When it comes to implementing DevSecOps, there is no one-size-fits-all guidebook. Cloud native and more entrepreneurial firms may be able to mesh their developer, operations and security teams more quickly and easily than more mature organizations that must break down existing functional silos. Even though there will be a gradient in how tightly integrated the various teams become in different organizations, however, there is a fundamental need to move security beyond its own isolated domain.

“The goal is to decentralize and democratize security,” explains Hardeep Singh, cloud security architect at Symantec. “Having centralized security and decentralized development and operations is a recipe for disaster.”

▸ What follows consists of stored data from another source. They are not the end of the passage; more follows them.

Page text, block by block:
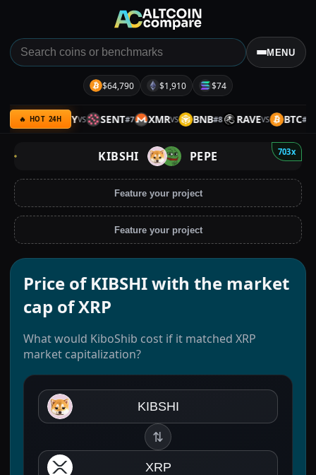
MENU
$64,790 $1,910 $74
🔥 HOT 24H
6 ARMY VS SENT#7 XMRVS BNB#8 RAVEVS BTC#9
703x
KIBSHI PEPE
Feature your project
Feature your project
Price of KIBSHI with the market
cap of XRP
What would KiboShib cost if it matched XRP
market capitalization?
KIBSHI
⇅
XRP
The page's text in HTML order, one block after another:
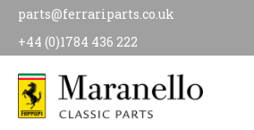
parts@ferrariparts.co.uk
+44 (0)1784 436 222
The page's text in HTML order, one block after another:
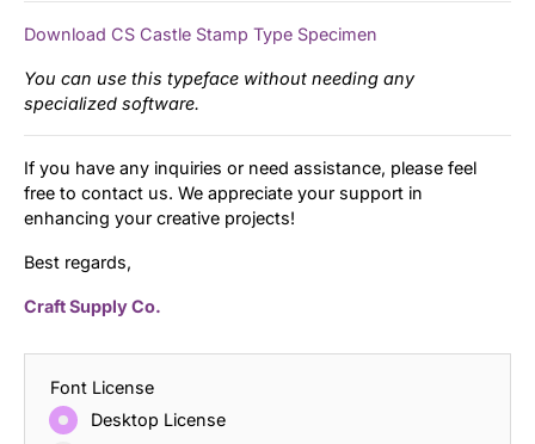
Download CS Castle Stamp Type Specimen
You can use this typeface without needing any
specialized software.
If you have any inquiries or need assistance, please feel
free to contact us. We appreciate your support in
enhancing your creative projects!
Best regards,
Craft Supply Co.
Font License
Desktop License
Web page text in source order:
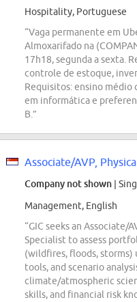
Hospitality, Portuguese
“Vaga permanente em
Almoxarifado na
17h18, segunda a sexta.
controle de estoque,
Requisitos: ensino
em informática e
B.”
Associate/AVP,
Company not shown |
Management, English
“GIC seeks an Associate/
Specialist to assess
(wildfires, floods,
tools, and scenario
climate/atmospheric
skills, and financial risk
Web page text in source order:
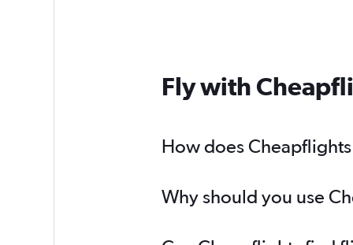
Fly with
How does
Why should you use
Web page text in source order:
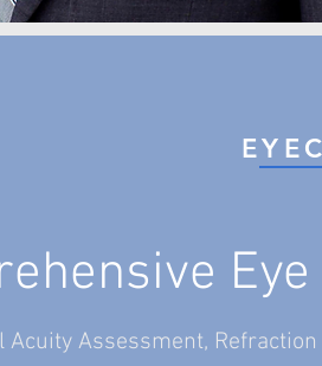
Acuity Assessment,
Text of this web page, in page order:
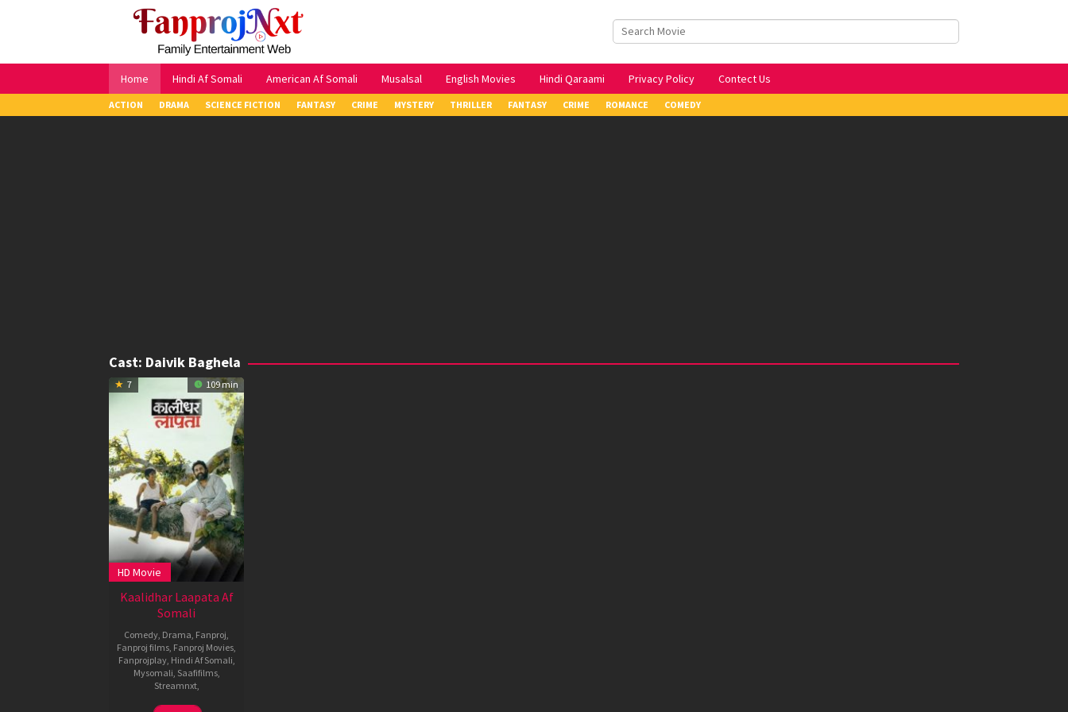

Although developers must become more conversant and capable regarding security issues and approaches, the degree of their security expertise will vary considerably. Likewise, security pros typically aren’t going to become coding wizards. That said, each group needs to better understand the other’s worlds, and how the two must intersect.

Often, the security members within DevSecOps environments will set high level priorities and best practices, while the developers will be tasked with implementing them.

“You can’t expect app developers to know the best practices to secure IP data or to identify a SQL injection,” says Raj Patel, Symantec’s VP of Cloud Platform Engineering. “But you can train them on safe development practices and techniques.”

There may be some resistance among developers asked to take more responsibility for building secure code, just as some security experts may balk at bringing developers more fully into the security lifecycle process. Most often, though, these two groups are happy to share the burden of producing secure applications, since doing so not only reduces cyber security risks but also makes their own work lives easier.

DevSecOps can also drive a meeting-in-the-middle truce between the historical – and polar opposite – attitudes of developers and security pros. The bias of developers has been to say “Yes” to user requests, while that of security experts – prioritizing security over functionality and ease-of-use – has been to say “No.”

“In some ways, DevSecOps can be how security teams move to ‘Yes,’ because they’ve helped developers address security needs right from the start,” says Patel.